* **Task directions**:
When you set down the entries, keep every word exactly as it is but drop the pictures.

[Dataset entries]
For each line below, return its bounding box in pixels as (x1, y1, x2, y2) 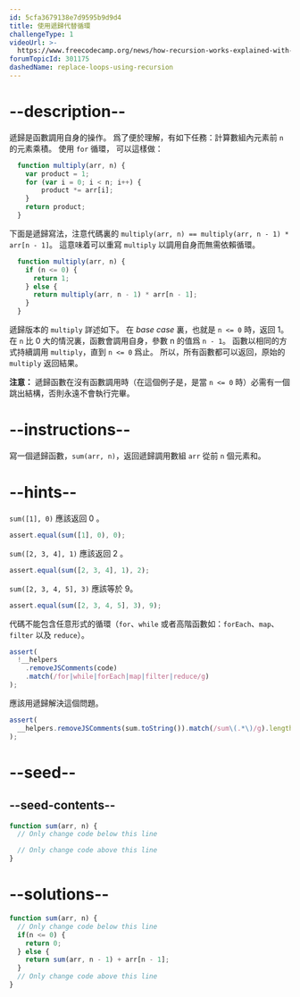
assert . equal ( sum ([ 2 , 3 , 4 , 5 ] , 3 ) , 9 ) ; (9, 600, 162, 610)
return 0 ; (25, 939, 62, 948)
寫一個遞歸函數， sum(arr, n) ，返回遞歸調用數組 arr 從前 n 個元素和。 (9, 450, 266, 461)
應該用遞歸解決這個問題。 (9, 698, 104, 708)
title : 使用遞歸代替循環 (9, 21, 91, 30)
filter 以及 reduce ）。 (9, 629, 89, 640)
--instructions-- (9, 420, 131, 440)
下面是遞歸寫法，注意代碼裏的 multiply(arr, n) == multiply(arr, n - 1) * (9, 228, 289, 239)

* **Response box**:
For each line below, return its bounding box in pixels as (x1, y1, x2, y2) 
assert . equal ( sum ([ 2 , 3 , 4 , 5 ] , 3 ) , 9 ) ; (9, 600, 162, 610)
return 0 ; (25, 939, 62, 948)
寫一個遞歸函數， sum(arr, n) ，返回遞歸調用數組 arr 從前 n 個元素和。 (9, 450, 266, 461)
應該用遞歸解決這個問題。 (9, 698, 104, 708)
title : 使用遞歸代替循環 (9, 21, 91, 30)
filter 以及 reduce ）。 (9, 629, 89, 640)
--instructions-- (9, 420, 131, 440)
下面是遞歸寫法，注意代碼裏的 multiply(arr, n) == multiply(arr, n - 1) * (9, 228, 289, 239)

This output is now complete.